Sempre
entendemos que a discussão em torno da obra Os
Quatro Evangelhos, dada a lume pelo advogado J.-B. Roustaing, devia – e
ainda deve – cingir-se exclusivamente aos seus aspectos doutrinários, ou seja,
primeiro é preciso conhecer a obra para depois criticar ou defendê-la. Eis o
motivo pelo qual, durante muito tempo, jamais tratamos do assunto, seja aqui,
seja na tribuna.
Alguém,
porém, nos pergunta que problemas há na referida obra e – caso existam – por
que a editora da Federação Espírita Brasileira (FEB) a divulga e tantos nomes
ilustres em nosso meio a defendem.
Os
adeptos do chamado roustainguismo
formam, de fato, um contingente numeroso. Pelo menos é o que informa Luciano
dos Anjos em seu livro Os Adeptos de
Roustaing, publicado em agosto de 1993 pela Associação Espírita Estudantes
da Verdade, de Volta Redonda (RJ).
Respondendo
à indagação inicial, diremos que é fácil perceber na obra de Roustaing a
existência de quatro pontos que a tornam incompatível com a doutrina espírita
exposta nas obras de Allan Kardec, Léon Denis, Gabriel Delanne, André Luiz e
Emmanuel. Claro que, excetuados esses problemas, apresenta ela coisas
atraentes, especialmente no que se refere à apresentação primorosa que a FEB
lhe deu, um cuidado que jamais a editora teve com quaisquer outras obras.
Os
quatro pontos a que nos referimos são estes:
I.
A tese de que a encarnação não é obrigatória, nem mesmo necessária, e só se dá
em caso de queda do Espírito. A evolução da criatura humana, após a passagem do
princípio inteligente pelos reinos inferiores da criação, ocorreria, segundo Roustaing,
em cidades espirituais nas quais o Espírito revestiria tão somente um corpo
fluídico – o perispírito. Se o indivíduo apresentar nessa condição algum
defeito a ser corrigido (vaidade, inveja etc.), aí sim, por castigo, terá de
encarnar. A reencarnação seria uma consequência dessa primeira encarnação. O
assunto é tratado no volume 1, pp. 317 e 321, no volume 3, p. 91, e no volume
4, p. 292, da 8a edição, de agosto de 1994, publicada pela FEB.
II.
Ao ter de encarnar, o Espírito é conduzido a um mundo primitivo, encarnando-se
aí num corpo rudimentar que viveria, como os animais, do que encontrasse no
solo. “Não poderíamos compará-los melhor do que a criptógamos carnudos”, diz o
livro em seu volume 1, p. 313. Um exemplo conhecido de criptógamo carnudo são
as nossas lesmas.
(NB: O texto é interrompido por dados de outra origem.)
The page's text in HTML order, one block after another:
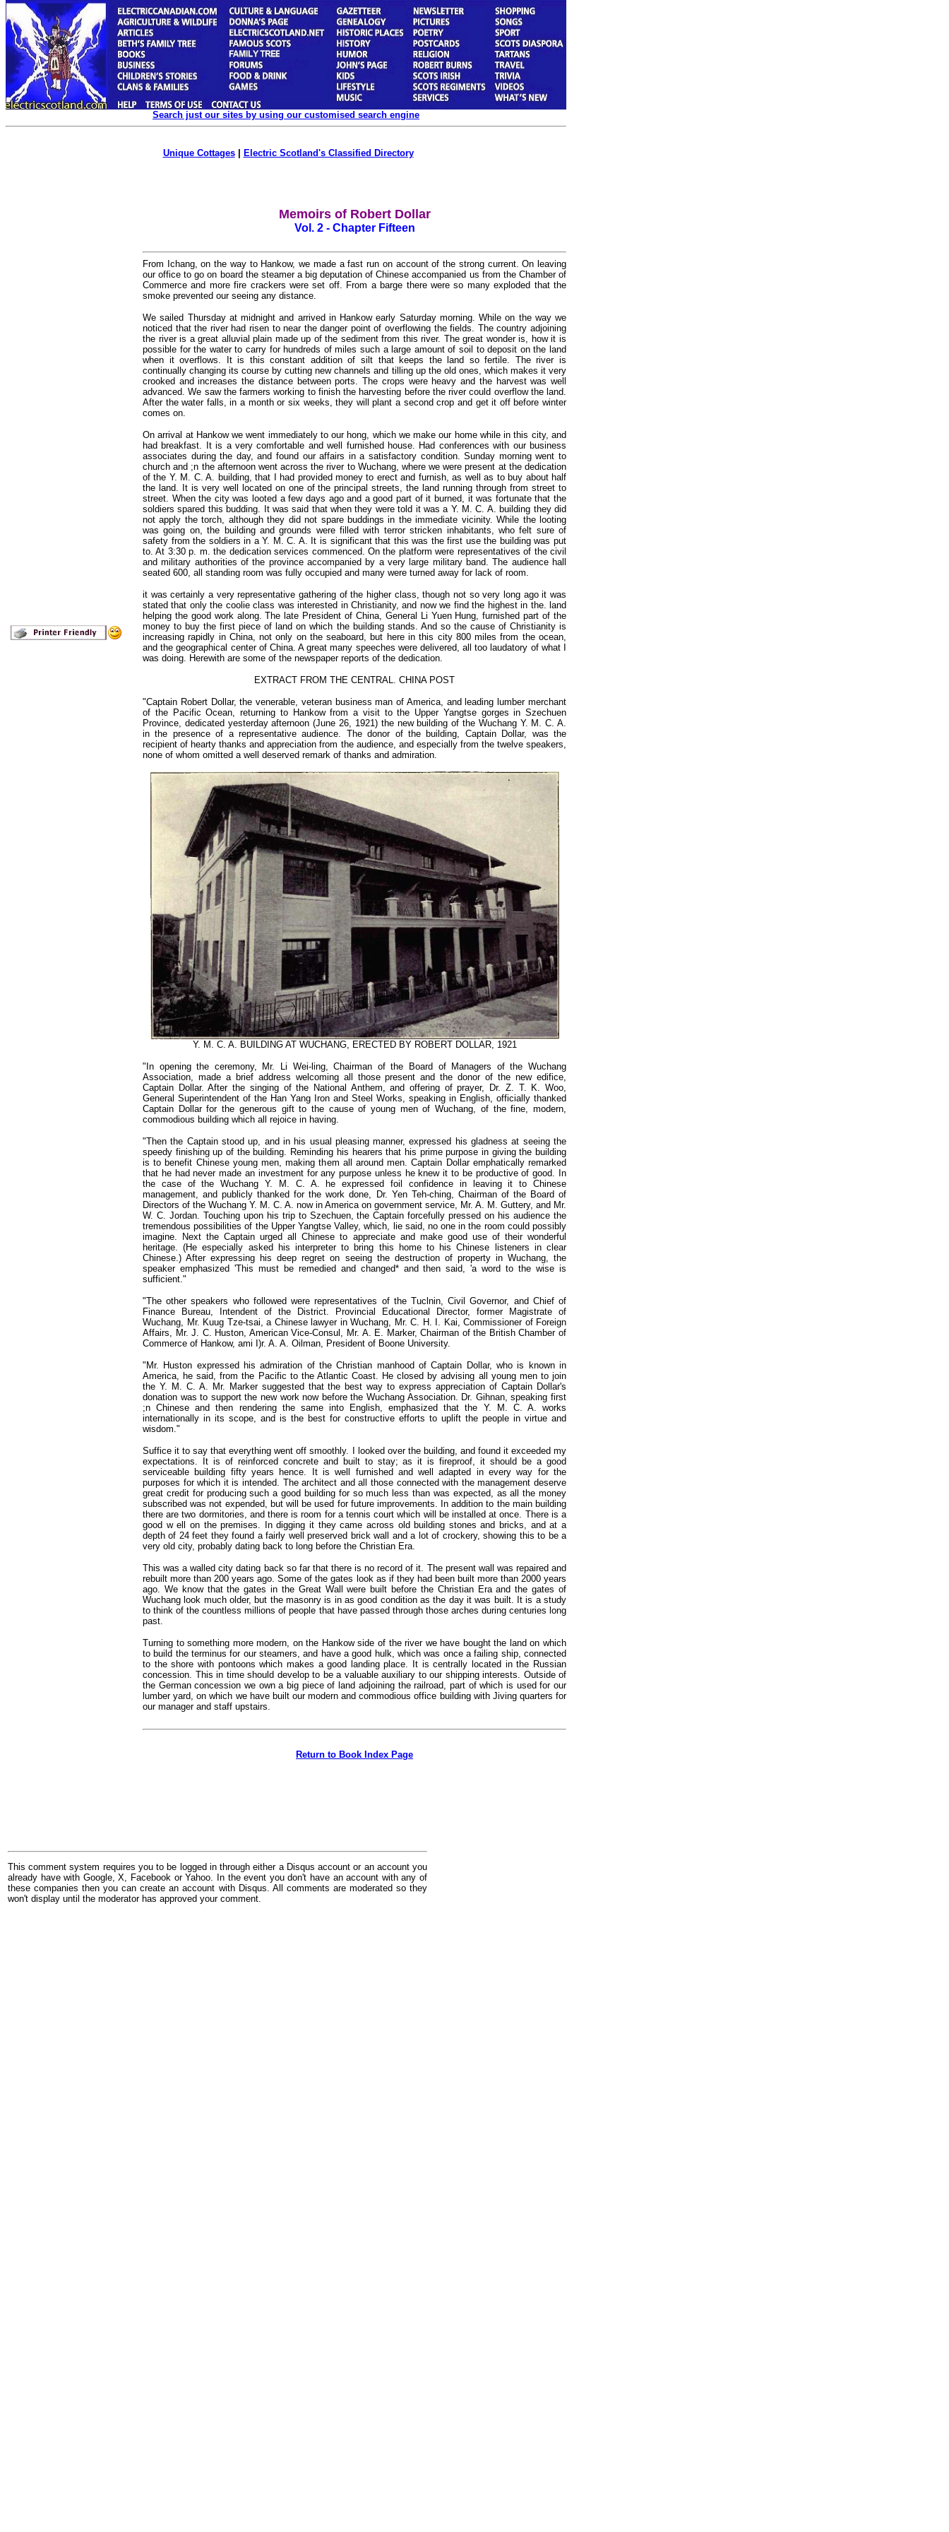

O livro de Roustaing está informando, portanto, que uma alma
humana, depois de viver numa cidade espiritual, encarnará em uma forma animal
que nem mesmo chegou ao nível dos vertebrados, um ensinamento que reedita a
doutrina da metempsicose, rejeitada formalmente pela Doutrina Espírita. O
assunto é tratado ainda nas pp. 299 e 312 do volume citado.
III.
A encarnação, que não é obrigatória, só ocorrerá em caso de queda do Espírito,
uma alusão à retrogradação da alma, que o Espiritismo não admite. Os motivos,
diz a obra de Roustaing, são diversos e seus resultados, terríveis. “Qualquer
que seja a causa da queda, orgulho, inveja ou ateísmo, os que caem, tornando-se
por isso Espíritos de trevas, são precipitados nos tenebrosos lugares da
encarnação humana, conforme ao grau de culpabilidade, nas condições impostas
pela necessidade de expiar e progredir”, eis a lição transmitida na obra em seu
volume 1, p. 311.
IV.
Segundo a obra de Roustaing, Jesus não encarnou para vir à Terra trazer-nos a
Boa Nova. Seu corpo teria sido fluídico. Ele teria sido, assim, um agênere, um
Espírito materializado. Desse modo se explicariam seu desaparecimento dos 12
aos 30 anos, período do qual ninguém fala, e o sumiço do corpo material nos
dias seguintes à crucificação. O assunto é tratado nos quatro volumes da obra,
constituindo um dos aspectos mais conhecidos da doutrina roustainguista e, por
isso mesmo, o mais criticado.
Allan
Kardec examinou em suas obras os quatro assuntos focalizados: a encarnação do
Espírito como requisito indispensável à evolução espiritual e ao progresso dos
planetas; a metempsicose, que rejeitou expressamente; o princípio da não retrogradação
da alma e a natureza corpórea do corpo de Jesus, ao qual dedicou os itens 64 a
67 do cap. XV de seu livro A Gênese,
publicado em 1868, ou seja, bem depois do surgimento da obra publicada por
Roustaing.
Sobre
o corpo de Jesus, escreveu Kardec:
“A estada de Jesus
na Terra apresenta dois períodos: o que precedeu e o que se seguiu à sua morte.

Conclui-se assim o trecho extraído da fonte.